(Prompt) Where a line contains the word "http", copy that line from the records below.

(Exercise input)

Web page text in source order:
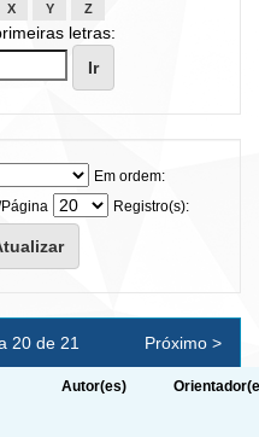
X Y Z
letras:
Em ordem:
Registro(s):
20 de 21 Próximo >
Autor(es)
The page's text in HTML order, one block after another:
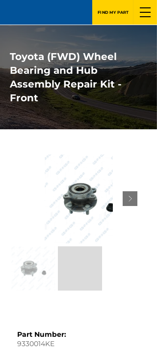
FIND MY PART
Toyota (FWD) Wheel
Bearing and Hub
Assembly Repair Kit -
Front
Part Number:
9330014KE
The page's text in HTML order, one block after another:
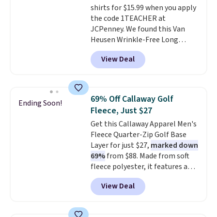
shirts for $15.99 when you apply
the code 1TEACHER at
JCPenney. We found this Van
Heusen Wrinkle-Free Long
Sleeve Dress Shirt, which drops
from $65 to $15.99 when you
apply the code. This dress shirt
this price. Other retailers are
charging $20 or more for this
shirt. Also, this J.Ferrar Wrinkle-
Free Dress Shirt drops from $50
to $15.99 with the code.Wrinkle-
free means you pull it out of
the dryer, put it on, and walk
out the door looking like you
planned the outfit. Van Heusen
has been getting that right for
View Deal
Ending Soon!
69% Off Callaway Golf
Fleece, Just $27
Get this Callaway Apparel Men's
Fleece Quarter-Zip Golf Base
Layer for just $27, marked down
69%from $88. Made from soft
fleece polyester, it features a
mock neck and quarter-zip
design that makes it easy to
adjust your comfort as
View Deal
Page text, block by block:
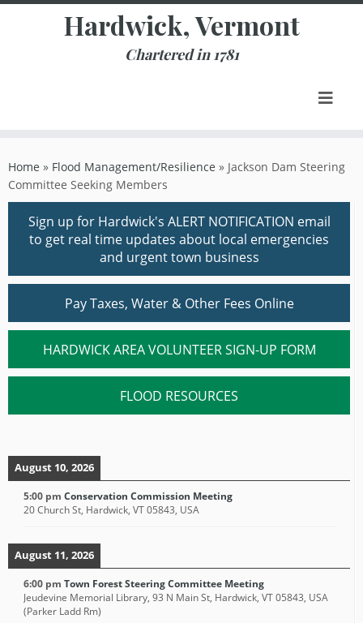
Skip
Hardwick, Vermont
Chartered in 1781
Home » Flood Management/Resilience » Jackson Dam Steering
Committee Seeking Members
Sign up for Hardwick's ALERT NOTIFICATION email
to get real time updates about local emergencies
and urgent town business
Pay Taxes, Water & Other Fees Online
HARDWICK AREA VOLUNTEER SIGN-UP FORM
FLOOD RESOURCES
August 10, 2026
5:00 pm Conservation Commission Meeting
20 Church St, Hardwick, VT 05843, USA
August 11, 2026
6:00 pm Town Forest Steering Committee Meeting
Jeudevine Memorial Library, 93 N Main St, Hardwick, VT 05843, USA
(Parker Ladd Rm)
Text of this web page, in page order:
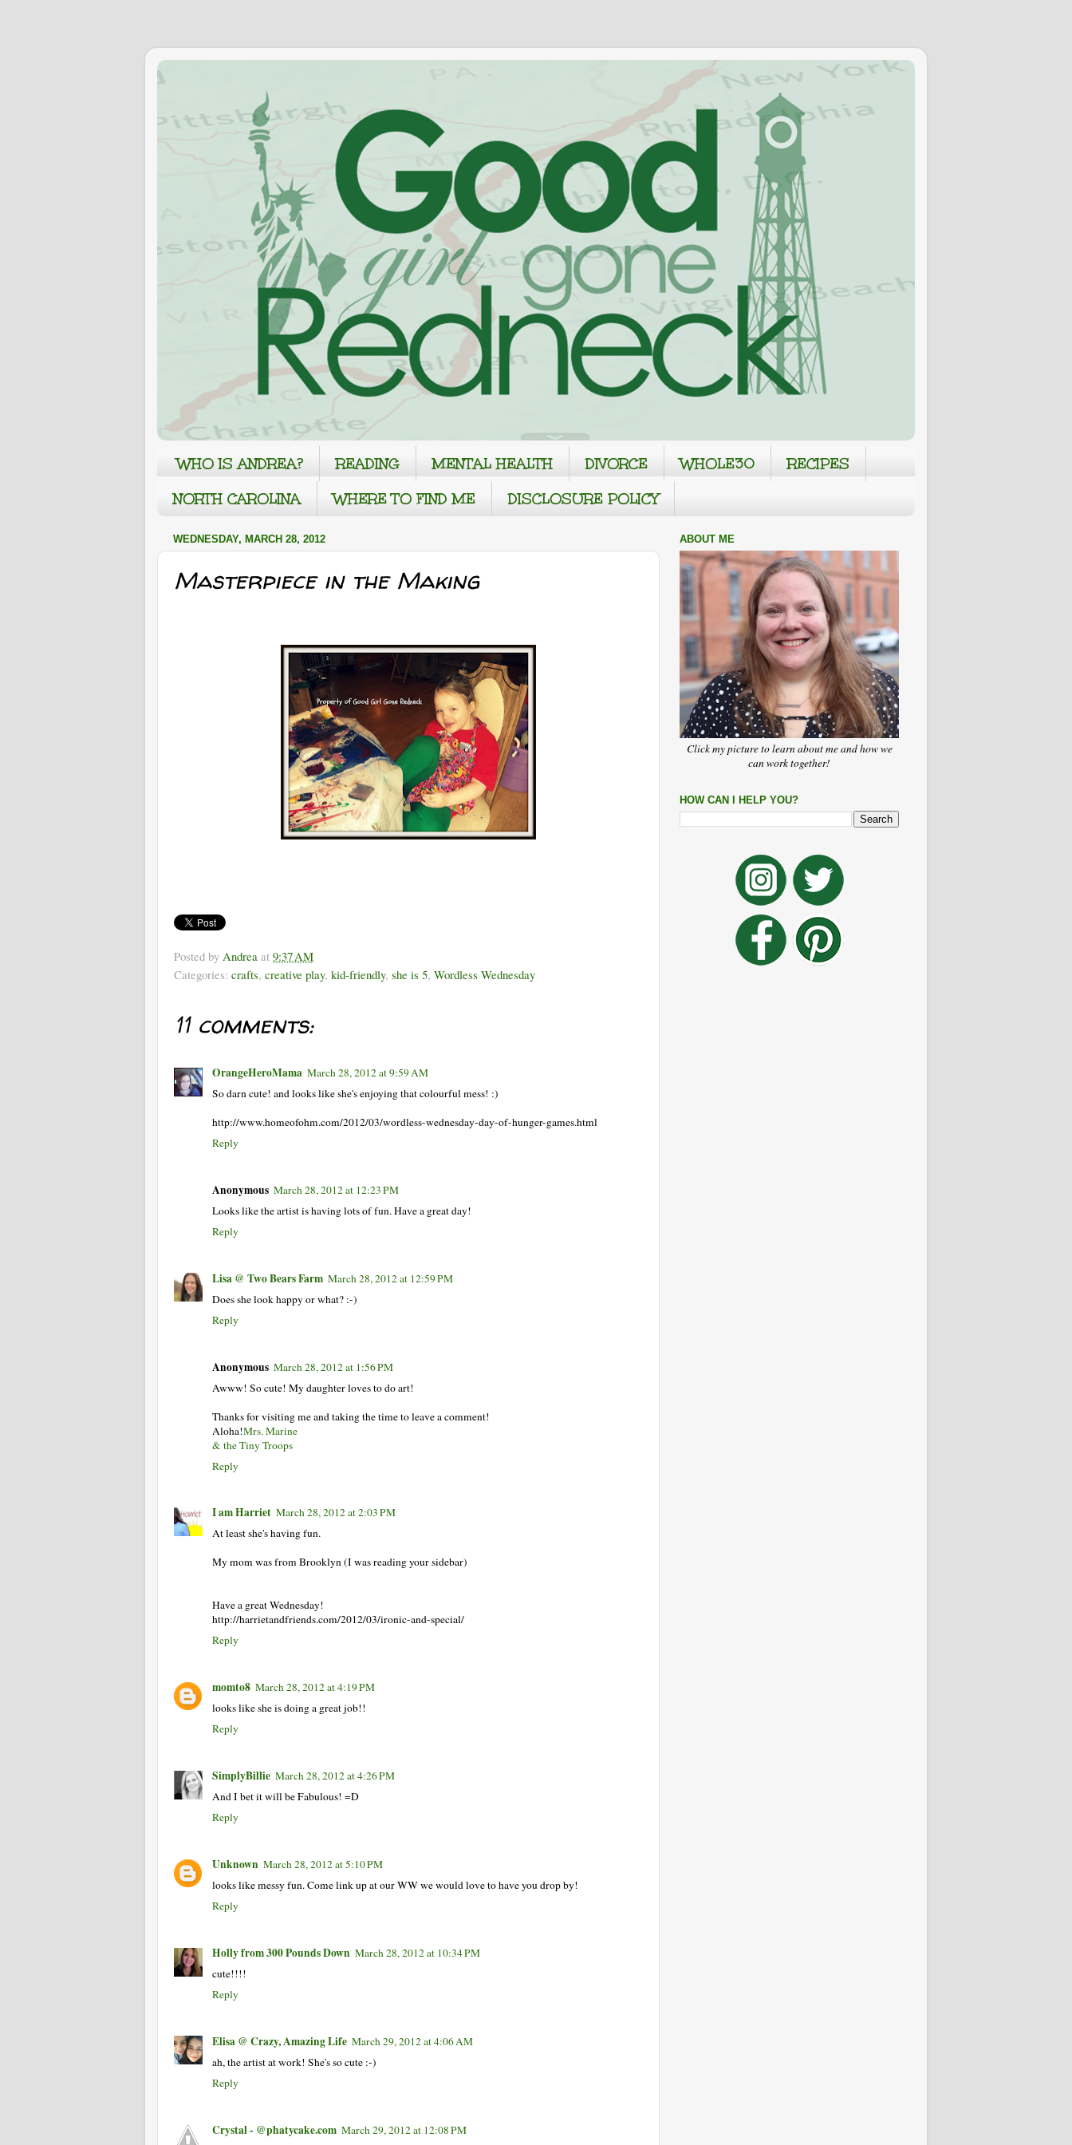
WHO IS ANDREA? READING MENTAL HEALTH DIVORCE WHOLE30
RECIPES
NORTH CAROLINA
WHERE TO FIND ME DISCLOSURE POLICY
WEDNESDAY, MARCH 28, 2012
Masterpiece in the Making
Posted by Andrea at 9:37 AM
Categories: crafts, creative play, kid-friendly, she is 5, Wordless Wednesday
11 comments:
OrangeHeroMama March 28, 2012 at 9:59 AM
So darn cute! and looks like she's enjoying that colourful mess! :)
http://www.homeofohm.com/2012/03/wordless-wednesday-day-of-hunger-games.html
Reply
Anonymous March 28, 2012 at 12:23 PM
Looks like the artist is having lots of fun. Have a great day!
Reply
Lisa @ Two Bears Farm March 28, 2012 at 12:59 PM
Does she look happy or what? :-)
Reply
Anonymous March 28, 2012 at 1:56 PM
Awww! So cute! My daughter loves to do art!
Thanks for visiting me and taking the time to leave a comment!
Aloha!Mrs. Marine
& the Tiny Troops
Reply
I am Harriet March 28, 2012 at 2:03 PM
At least she's having fun.
My mom was from Brooklyn (I was reading your sidebar)
Have a great Wednesday!
http://harrietandfriends.com/2012/03/ironic-and-special/
Reply
momto8 March 28, 2012 at 4:19 PM
looks like she is doing a great job!!
Reply
SimplyBillie March 28, 2012 at 4:26 PM
And I bet it will be Fabulous! =D
Reply
Unknown March 28, 2012 at 5:10 PM
looks like messy fun. Come link up at our WW we would love to have you drop by!
Reply
Holly from 300 Pounds Down March 28, 2012 at 10:34 PM
cute!!!!
Reply
Elisa @ Crazy, Amazing Life March 29, 2012 at 4:06 AM
ah, the artist at work! She's so cute :-)
Reply
Crystal - @phatycake.com March 29, 2012 at 12:08 PM
ABOUT ME
Click my picture to learn about me and how we
can work together!
HOW CAN I HELP YOU?
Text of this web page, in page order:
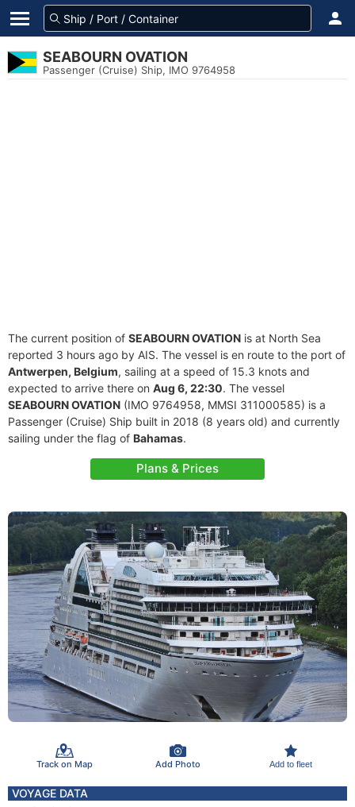
SEABOURN OVATION
Passenger (Cruise) Ship, IMO 9764958
The current position of SEABOURN OVATION is at North Sea
reported 3 hours ago by AIS. The vessel is en route to the port of
Antwerpen, Belgium, sailing at a speed of 15.3 knots and
expected to arrive there on Aug 6, 22:30. The vessel
SEABOURN OVATION (IMO 9764958, MMSI 311000585) is a
Passenger (Cruise) Ship built in 2018 (8 years old) and currently
sailing under the flag of Bahamas.
Plans & Prices
Track on Map Add Photo Add to fleet
VOYAGE DATA

(Exercise result)
http://www.homeofohm.com/2012/03/wordless-wednesday-day-of-hunger-games.html
http://harrietandfriends.com/2012/03/ironic-and-special/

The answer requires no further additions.